# What you should do:
Lines that contain "riser": how many are there in the listing below? Answer with a number and nothing more.

Top of Dataset entries

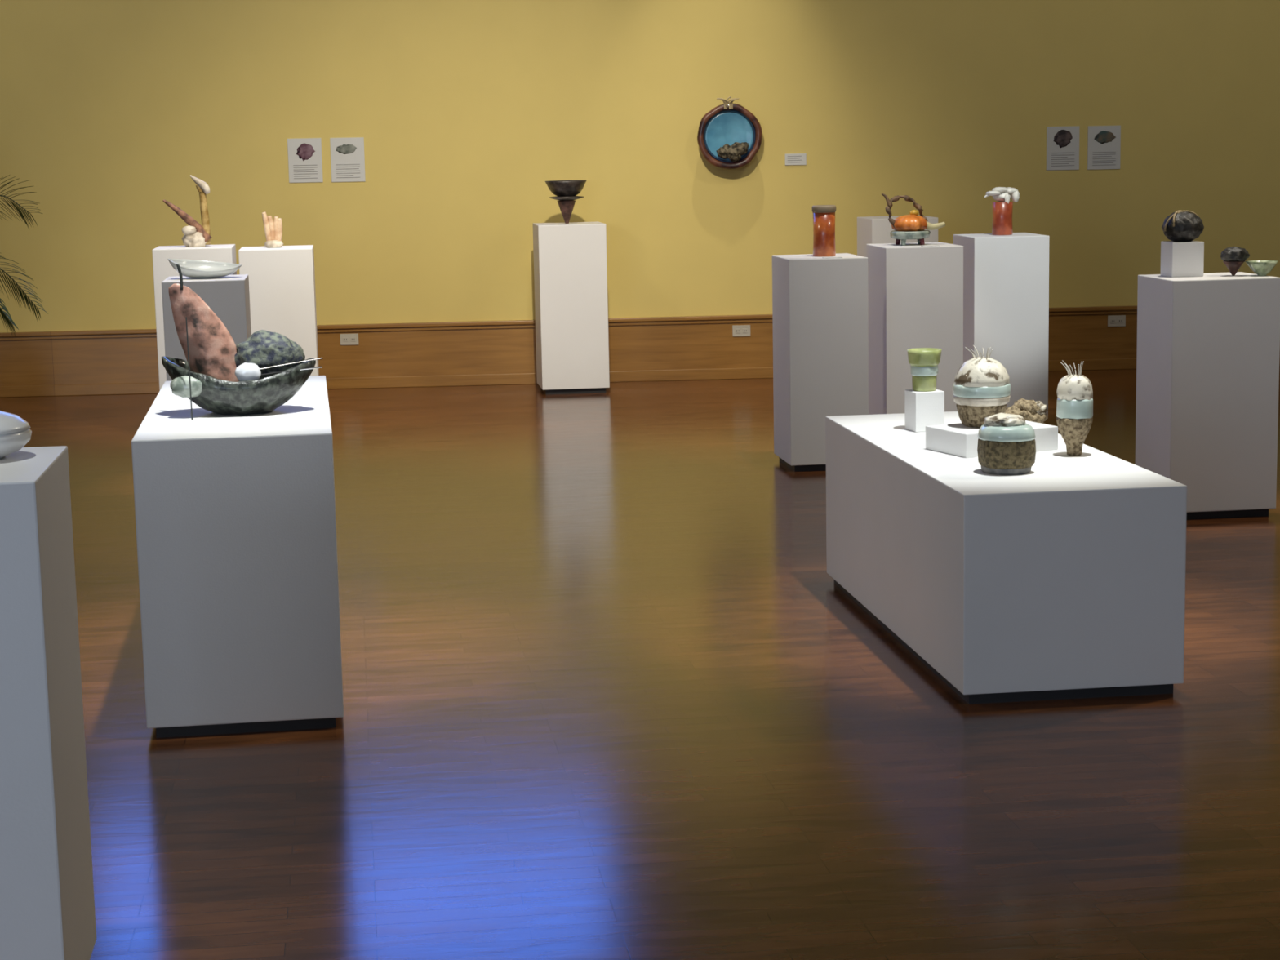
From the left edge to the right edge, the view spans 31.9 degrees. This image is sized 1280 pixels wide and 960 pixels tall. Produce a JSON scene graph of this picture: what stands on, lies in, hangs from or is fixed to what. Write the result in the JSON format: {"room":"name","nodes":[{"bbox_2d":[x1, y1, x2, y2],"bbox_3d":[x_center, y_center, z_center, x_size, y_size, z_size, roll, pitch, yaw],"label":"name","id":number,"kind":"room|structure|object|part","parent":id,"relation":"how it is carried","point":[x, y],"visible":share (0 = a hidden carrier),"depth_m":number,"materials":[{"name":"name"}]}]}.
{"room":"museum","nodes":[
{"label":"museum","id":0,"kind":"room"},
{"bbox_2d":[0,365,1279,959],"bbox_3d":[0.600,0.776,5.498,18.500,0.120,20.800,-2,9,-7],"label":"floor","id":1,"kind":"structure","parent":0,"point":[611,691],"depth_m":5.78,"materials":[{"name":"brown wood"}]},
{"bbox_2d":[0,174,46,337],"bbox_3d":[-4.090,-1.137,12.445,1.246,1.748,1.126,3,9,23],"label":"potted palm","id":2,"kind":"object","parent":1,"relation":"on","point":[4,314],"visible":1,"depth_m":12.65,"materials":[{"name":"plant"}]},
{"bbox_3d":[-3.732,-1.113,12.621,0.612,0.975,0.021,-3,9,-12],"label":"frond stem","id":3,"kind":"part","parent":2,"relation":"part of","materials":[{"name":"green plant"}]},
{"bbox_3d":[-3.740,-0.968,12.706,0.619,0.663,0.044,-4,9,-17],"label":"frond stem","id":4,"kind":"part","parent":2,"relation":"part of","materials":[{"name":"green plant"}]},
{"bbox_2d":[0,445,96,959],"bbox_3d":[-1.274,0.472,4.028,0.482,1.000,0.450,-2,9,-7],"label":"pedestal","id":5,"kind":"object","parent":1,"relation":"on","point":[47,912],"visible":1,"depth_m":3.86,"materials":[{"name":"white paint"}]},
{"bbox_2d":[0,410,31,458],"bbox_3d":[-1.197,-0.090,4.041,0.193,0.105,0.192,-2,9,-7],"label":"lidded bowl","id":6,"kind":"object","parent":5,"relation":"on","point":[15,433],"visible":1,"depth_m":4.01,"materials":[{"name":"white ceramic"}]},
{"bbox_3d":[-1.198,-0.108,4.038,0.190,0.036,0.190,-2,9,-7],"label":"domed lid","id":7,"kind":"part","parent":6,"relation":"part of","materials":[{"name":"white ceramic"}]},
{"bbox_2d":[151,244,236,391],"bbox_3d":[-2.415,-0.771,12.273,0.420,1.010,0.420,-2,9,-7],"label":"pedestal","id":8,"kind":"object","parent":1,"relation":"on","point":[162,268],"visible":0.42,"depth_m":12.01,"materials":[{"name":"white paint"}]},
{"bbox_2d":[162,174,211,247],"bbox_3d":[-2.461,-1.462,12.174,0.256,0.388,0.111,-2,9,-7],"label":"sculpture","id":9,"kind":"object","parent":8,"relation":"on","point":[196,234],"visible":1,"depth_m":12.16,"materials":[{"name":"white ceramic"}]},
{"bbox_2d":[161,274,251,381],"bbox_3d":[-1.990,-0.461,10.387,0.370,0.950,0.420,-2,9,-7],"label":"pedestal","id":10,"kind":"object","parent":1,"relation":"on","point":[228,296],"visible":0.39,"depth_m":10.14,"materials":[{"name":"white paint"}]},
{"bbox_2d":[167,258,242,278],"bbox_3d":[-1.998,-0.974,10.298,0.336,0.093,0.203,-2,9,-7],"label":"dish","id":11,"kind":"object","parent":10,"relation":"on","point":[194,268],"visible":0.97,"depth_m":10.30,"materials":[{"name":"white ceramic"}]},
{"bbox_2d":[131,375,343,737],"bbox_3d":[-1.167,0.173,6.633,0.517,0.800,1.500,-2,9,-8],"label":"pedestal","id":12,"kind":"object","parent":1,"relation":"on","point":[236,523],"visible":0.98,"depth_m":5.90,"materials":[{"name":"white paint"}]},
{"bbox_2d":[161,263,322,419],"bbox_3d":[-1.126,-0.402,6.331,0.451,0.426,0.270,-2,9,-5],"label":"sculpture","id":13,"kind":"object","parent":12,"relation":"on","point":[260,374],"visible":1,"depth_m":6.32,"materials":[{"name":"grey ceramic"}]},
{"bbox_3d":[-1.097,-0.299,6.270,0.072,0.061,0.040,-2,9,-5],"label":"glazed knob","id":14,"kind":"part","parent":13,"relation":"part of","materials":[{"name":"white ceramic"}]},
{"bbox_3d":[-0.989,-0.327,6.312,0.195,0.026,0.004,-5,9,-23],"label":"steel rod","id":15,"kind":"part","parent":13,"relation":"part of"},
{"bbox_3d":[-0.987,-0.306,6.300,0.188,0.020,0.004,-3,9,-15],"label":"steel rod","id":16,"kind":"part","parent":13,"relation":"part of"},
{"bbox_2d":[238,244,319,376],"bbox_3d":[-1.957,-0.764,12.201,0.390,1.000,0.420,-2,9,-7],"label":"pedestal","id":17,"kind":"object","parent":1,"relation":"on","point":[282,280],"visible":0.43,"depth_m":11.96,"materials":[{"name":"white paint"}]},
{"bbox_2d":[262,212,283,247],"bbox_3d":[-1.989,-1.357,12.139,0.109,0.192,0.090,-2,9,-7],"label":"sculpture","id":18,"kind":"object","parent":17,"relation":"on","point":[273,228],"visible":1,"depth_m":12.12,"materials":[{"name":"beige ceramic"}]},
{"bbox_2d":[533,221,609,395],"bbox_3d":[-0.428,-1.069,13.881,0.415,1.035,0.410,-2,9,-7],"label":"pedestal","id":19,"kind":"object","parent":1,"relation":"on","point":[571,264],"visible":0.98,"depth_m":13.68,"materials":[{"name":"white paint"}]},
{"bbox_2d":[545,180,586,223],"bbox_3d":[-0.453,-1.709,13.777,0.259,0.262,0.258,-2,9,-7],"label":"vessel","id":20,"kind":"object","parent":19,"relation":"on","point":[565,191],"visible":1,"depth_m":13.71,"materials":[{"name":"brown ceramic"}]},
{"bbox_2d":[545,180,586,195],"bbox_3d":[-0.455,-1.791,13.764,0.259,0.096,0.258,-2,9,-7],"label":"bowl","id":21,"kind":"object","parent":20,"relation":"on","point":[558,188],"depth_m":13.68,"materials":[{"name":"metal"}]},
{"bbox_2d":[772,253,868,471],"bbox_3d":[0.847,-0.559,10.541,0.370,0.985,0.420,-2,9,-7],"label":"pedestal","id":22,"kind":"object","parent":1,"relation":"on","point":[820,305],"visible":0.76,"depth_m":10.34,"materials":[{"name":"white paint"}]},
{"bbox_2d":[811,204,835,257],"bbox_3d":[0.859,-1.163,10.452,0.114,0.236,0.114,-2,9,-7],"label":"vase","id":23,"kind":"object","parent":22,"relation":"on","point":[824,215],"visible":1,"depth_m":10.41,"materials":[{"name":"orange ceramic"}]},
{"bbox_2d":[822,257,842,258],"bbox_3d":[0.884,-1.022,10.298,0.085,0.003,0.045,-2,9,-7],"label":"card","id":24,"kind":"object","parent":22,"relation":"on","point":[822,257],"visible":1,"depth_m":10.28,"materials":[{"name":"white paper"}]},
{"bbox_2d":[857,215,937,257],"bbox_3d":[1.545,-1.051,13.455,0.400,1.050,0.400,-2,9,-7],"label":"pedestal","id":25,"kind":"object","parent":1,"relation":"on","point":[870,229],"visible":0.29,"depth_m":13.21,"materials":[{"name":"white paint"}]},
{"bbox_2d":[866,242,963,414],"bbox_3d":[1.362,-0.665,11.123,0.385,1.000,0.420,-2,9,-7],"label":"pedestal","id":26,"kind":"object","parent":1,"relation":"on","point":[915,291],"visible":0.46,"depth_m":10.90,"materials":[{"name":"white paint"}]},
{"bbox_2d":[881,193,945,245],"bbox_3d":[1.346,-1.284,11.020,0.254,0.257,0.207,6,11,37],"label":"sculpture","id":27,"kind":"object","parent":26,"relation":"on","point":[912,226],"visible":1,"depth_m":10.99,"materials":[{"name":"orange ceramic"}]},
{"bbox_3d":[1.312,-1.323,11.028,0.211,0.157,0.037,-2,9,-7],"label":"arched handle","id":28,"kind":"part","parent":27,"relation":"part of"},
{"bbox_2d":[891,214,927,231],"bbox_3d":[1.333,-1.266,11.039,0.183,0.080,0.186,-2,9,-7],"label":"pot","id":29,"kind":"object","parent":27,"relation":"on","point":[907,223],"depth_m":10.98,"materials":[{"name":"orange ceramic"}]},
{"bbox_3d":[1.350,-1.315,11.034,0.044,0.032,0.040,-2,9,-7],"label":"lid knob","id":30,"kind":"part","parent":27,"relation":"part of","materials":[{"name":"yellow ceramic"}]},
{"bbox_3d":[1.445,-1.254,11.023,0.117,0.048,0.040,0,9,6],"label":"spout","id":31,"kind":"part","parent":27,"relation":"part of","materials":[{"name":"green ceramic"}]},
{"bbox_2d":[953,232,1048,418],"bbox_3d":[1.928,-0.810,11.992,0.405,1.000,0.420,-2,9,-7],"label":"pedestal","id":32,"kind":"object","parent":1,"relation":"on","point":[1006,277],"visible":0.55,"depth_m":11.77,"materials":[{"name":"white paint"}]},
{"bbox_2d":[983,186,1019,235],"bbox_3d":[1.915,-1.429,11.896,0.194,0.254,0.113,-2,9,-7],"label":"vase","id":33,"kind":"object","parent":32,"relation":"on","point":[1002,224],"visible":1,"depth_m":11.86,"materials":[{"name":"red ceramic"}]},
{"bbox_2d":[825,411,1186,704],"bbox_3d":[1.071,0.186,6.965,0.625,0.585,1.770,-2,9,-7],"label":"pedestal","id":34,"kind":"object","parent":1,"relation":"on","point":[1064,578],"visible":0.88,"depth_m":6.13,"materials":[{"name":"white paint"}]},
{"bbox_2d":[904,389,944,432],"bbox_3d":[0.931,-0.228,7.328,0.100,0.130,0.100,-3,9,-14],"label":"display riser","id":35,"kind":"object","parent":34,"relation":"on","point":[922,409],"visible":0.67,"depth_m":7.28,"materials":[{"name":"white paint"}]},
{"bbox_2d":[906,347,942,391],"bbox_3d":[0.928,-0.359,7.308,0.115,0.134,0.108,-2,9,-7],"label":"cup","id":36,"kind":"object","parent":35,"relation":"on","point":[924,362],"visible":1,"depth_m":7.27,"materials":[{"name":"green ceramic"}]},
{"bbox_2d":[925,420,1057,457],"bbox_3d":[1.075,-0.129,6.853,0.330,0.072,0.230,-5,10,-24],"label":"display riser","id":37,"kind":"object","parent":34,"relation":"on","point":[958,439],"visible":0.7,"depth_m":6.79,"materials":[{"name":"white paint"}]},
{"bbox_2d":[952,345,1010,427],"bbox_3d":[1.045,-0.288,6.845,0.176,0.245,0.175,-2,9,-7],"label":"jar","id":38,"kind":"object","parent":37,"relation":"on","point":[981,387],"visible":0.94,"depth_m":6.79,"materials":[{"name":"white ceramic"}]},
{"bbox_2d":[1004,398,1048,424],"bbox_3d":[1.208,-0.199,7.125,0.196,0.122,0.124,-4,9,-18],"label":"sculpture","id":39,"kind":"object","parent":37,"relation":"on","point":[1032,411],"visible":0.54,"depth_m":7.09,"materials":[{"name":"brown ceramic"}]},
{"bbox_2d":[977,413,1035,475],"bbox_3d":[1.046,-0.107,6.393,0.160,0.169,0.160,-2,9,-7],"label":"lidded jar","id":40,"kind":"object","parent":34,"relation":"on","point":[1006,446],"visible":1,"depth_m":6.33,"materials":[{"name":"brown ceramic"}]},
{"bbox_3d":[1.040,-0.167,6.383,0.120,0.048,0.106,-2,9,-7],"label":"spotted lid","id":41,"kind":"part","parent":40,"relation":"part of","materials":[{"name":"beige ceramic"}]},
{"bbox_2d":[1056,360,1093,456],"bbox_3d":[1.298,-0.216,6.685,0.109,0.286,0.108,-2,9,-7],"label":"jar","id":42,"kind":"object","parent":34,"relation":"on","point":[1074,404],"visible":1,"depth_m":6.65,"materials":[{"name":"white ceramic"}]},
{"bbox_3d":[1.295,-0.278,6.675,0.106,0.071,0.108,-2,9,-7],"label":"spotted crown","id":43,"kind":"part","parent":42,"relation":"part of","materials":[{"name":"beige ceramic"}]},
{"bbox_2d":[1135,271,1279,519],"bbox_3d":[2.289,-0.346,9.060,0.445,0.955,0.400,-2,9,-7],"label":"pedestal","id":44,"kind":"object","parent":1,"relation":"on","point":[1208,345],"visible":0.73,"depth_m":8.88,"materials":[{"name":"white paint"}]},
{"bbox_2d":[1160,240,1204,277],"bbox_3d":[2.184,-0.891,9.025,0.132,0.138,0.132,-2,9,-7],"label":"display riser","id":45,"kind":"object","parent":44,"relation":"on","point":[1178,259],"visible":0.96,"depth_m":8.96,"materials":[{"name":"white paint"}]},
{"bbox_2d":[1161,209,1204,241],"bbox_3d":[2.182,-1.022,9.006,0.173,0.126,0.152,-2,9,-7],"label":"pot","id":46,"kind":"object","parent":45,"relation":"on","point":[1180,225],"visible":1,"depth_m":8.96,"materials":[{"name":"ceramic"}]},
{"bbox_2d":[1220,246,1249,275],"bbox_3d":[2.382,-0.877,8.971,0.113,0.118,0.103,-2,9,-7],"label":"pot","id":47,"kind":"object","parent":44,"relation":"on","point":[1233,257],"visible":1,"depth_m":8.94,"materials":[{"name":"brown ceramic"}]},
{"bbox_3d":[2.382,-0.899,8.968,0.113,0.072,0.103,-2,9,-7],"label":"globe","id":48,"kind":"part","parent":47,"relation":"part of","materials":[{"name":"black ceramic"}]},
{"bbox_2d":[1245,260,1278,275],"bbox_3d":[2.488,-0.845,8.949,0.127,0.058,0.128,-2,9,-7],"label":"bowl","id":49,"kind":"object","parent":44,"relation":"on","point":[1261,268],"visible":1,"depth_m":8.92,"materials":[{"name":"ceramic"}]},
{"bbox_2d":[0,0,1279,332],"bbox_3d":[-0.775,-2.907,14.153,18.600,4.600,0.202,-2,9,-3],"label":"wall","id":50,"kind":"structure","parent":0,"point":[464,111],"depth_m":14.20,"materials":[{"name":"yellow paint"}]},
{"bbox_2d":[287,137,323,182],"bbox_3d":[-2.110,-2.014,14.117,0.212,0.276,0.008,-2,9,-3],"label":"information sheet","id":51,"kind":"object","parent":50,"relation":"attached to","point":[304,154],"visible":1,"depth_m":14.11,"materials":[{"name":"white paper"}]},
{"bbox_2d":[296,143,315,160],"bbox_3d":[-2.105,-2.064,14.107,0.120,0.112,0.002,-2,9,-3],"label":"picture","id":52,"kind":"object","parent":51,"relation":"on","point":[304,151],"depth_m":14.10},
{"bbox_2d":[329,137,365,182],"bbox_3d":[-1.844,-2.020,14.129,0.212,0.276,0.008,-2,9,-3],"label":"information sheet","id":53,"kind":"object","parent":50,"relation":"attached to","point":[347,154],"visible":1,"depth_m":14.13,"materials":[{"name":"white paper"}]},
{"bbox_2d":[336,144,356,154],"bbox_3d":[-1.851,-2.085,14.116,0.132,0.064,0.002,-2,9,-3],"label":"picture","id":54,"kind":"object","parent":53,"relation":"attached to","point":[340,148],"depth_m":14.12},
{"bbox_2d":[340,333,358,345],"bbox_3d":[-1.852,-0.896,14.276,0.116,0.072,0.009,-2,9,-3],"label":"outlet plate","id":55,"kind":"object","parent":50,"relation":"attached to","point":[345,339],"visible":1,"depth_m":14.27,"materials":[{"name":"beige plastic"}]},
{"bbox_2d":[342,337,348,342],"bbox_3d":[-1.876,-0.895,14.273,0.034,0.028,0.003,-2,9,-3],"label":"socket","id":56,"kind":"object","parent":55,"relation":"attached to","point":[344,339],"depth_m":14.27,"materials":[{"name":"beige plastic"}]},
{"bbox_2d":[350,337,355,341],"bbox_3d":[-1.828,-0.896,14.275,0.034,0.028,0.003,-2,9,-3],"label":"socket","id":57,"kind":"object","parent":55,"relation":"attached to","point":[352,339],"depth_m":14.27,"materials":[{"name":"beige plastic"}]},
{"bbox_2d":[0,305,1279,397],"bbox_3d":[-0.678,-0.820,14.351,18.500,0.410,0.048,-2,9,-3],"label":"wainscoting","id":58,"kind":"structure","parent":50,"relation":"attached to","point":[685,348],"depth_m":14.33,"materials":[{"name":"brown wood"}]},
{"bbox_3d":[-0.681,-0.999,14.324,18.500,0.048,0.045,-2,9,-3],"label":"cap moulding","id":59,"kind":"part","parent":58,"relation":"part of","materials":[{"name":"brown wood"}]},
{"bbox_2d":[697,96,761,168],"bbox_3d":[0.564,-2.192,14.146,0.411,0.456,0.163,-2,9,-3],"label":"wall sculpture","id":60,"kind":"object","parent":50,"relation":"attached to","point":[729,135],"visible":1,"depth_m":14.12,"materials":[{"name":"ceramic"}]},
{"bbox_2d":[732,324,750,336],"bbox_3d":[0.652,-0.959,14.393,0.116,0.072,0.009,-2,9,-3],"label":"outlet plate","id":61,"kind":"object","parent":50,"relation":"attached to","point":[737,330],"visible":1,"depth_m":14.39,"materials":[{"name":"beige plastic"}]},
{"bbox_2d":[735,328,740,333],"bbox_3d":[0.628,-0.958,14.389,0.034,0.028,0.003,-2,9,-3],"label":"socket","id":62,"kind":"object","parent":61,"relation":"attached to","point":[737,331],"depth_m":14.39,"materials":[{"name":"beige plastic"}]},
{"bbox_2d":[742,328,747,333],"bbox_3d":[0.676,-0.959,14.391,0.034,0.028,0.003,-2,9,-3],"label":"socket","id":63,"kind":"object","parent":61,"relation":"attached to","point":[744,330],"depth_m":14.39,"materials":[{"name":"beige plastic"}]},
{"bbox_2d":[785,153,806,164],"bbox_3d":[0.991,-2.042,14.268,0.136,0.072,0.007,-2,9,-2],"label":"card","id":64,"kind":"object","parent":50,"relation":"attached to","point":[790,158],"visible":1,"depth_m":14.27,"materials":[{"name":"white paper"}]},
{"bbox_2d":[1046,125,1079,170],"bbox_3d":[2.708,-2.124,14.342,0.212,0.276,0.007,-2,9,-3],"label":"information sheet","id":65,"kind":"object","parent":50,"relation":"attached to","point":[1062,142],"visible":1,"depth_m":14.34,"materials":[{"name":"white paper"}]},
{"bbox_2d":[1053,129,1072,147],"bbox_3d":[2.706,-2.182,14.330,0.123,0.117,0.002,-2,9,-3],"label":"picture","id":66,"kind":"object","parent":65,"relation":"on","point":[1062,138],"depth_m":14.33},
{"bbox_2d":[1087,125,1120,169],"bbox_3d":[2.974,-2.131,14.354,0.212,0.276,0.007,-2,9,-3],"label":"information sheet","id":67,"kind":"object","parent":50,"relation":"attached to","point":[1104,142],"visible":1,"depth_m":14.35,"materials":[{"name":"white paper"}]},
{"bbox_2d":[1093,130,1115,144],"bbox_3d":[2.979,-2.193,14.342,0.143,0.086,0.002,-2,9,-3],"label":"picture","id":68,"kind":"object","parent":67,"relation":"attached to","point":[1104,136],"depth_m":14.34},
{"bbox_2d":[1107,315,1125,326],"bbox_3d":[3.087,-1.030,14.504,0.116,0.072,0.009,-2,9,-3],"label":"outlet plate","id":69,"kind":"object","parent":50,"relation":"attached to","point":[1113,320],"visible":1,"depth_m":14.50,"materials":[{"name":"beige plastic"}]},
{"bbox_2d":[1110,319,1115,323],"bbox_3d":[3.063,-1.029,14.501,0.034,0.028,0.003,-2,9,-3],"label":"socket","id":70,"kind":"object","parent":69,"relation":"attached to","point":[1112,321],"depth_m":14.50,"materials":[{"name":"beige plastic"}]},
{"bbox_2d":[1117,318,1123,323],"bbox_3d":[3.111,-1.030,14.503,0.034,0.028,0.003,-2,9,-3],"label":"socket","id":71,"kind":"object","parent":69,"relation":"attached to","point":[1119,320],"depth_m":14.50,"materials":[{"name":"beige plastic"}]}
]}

Bottom of Dataset entries

# Your response:
3